MHT that is initiated before the final menstrual period or the current use of some contraceptive methods may make determination of the exact timing of menopause difficult. In such circumstances, biochemical assessment with measurement of follicle-stimulating hormone level (>30 IU/L) in conjunction with age 50 to 55 years is consistent with menopause. The use of the combined contraceptive pill suppresses follicle-stimulating hormone levels, therefore, in such instances, transitioning to an alternative contraceptive method could be considered followed by biochemical evaluation. As most women will be menopausal by the age of 55 years, contraception can be ceased at that age without further assessment.22
When to cease MHT
Treatment with MHT does not necessarily need to be ceased at five years. This common practice arose from the observation that increased breast cancer risk emerges after about five years of combination MHT use.23 However, vasomotor symptoms often last more than five years and, as mentioned above, can be persistent for many more years in some women. The decision to continue MHT beyond five years should take into consideration an individual woman’s symptoms and risks. Studies on when and how to discontinue MHT are lacking. In my clinical practice, I will ask women who have been on MHT for five years to check intermittently on whether they still have ongoing bothersome symptoms by withholding MHT. If symptoms are still persistent, then restarting MHT is reasonable. Often a lower dose can be used at this stage.

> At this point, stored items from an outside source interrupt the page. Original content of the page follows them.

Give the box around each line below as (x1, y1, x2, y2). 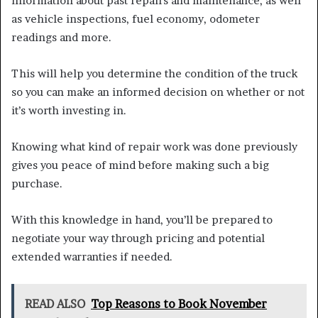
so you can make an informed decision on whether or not (11, 85, 305, 99)
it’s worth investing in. (11, 104, 126, 118)
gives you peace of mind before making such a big (11, 158, 269, 172)
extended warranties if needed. (11, 250, 172, 264)
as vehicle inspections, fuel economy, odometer (11, 12, 260, 26)
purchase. (11, 177, 62, 191)
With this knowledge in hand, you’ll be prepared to (11, 213, 273, 227)
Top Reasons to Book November (91, 297, 267, 312)
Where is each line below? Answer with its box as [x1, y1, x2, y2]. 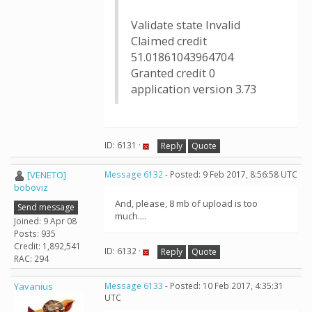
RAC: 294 [14, 252, 49, 265]
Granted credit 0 [131, 65, 215, 81]
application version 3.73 [131, 81, 256, 97]
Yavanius [14, 280, 53, 292]
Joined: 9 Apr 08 [14, 214, 77, 227]
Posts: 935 [14, 227, 56, 240]
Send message [17, 201, 75, 213]
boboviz [14, 181, 48, 194]
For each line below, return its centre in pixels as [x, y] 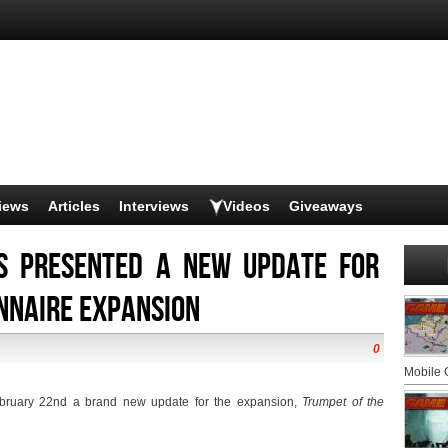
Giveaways [326, 206]
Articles [74, 206]
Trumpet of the [343, 402]
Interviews [154, 206]
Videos [246, 206]
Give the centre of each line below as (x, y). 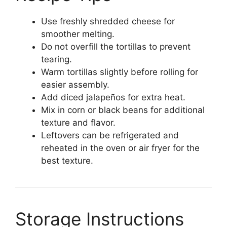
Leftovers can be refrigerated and (110, 135)
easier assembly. (75, 84)
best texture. (67, 160)
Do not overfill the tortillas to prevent (116, 46)
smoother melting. (78, 34)
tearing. (56, 59)
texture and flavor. (78, 122)
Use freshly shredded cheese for (108, 21)
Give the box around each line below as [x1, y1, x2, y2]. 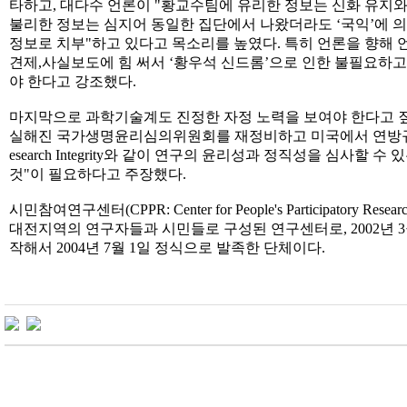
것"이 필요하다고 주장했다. [9, 166, 186, 182]
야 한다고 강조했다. [9, 74, 136, 89]
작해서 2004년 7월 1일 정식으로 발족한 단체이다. [9, 240, 329, 255]
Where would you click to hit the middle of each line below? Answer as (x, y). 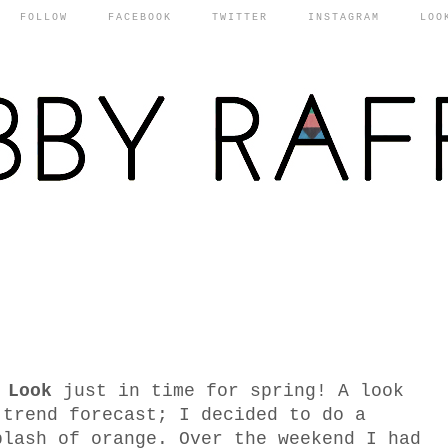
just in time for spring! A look (228, 391)
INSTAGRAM (344, 17)
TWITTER (240, 17)
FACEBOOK (140, 17)
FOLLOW (44, 17)
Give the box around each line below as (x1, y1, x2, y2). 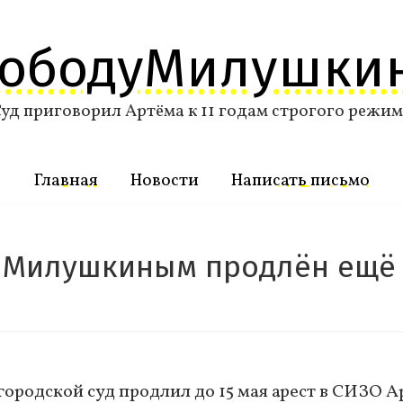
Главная (33, 169, 98, 193)
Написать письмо (230, 169, 370, 193)
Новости (130, 169, 199, 193)
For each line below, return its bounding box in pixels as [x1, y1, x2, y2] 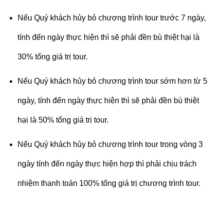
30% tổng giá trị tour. [17, 53, 88, 61]
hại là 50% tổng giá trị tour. [17, 115, 109, 124]
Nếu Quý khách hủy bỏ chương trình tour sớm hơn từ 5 [17, 76, 207, 85]
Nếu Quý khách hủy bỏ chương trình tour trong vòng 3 [17, 140, 203, 148]
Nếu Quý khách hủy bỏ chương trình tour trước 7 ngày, [17, 14, 206, 22]
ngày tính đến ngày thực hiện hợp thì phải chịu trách [17, 159, 197, 168]
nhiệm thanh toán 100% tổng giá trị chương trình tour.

Fezolinetant and other nonhormonal therapies
For women who do not wish to use MHT or in whom MHT is not appropriate, there is a new nonhormonal treatment for vasomotor symptoms. Fezolinetant is a neurokinin-3 receptor antagonist and targets the thermoregulatory centre in the hypothalamus. When activated, the thermoregulatory centre reduces body temperature by sweating and peripheral vasodilatation.24 Kisspeptin–neurokinin B–dynorphin (KNDy) neurons innervate this area. Neurokinin binds to neurokinin-3 receptors and stimulates the KNDy neurons whereas oestrogen exerts an inhibitory effect.25
Phase 3 studies of fezolinetant show a significant reduction in both the frequency and severity of hot flushes compared with placebo.26 Fezolinetant reduced hot flushes by about 63% at week 12 and this reduction was maintained for one year, which was the duration of the study.26 Fezolinentant represents an alternative to MHT for treating hot flushes and appears to be more effective than the off-label use of selective serotonin reuptake inhibitors and gabapentin.27 The advantages of fezolinetant include its nonhormonal mechanism and daily oral formulation. However, when considering fezolinetant over MHT, it is important to remember that it does not act beneficially on bone mineral density or treat genitourinary symptoms of menopause. Monitoring of liver function is recommended because of the observation of a mild transaminase rise in some participants in the phase 3 studies. Cessation of fezolinetant leads to resolution of the liver enzyme derangements. The TGA recommend checking liver function at baseline and repeating this within the first three months of initiation. The FDA in the USA have recently recommended more scrutiny with monthly blood tests for the first three months and then every three months for the first year of initiation because of a postmarketing case of liver injury.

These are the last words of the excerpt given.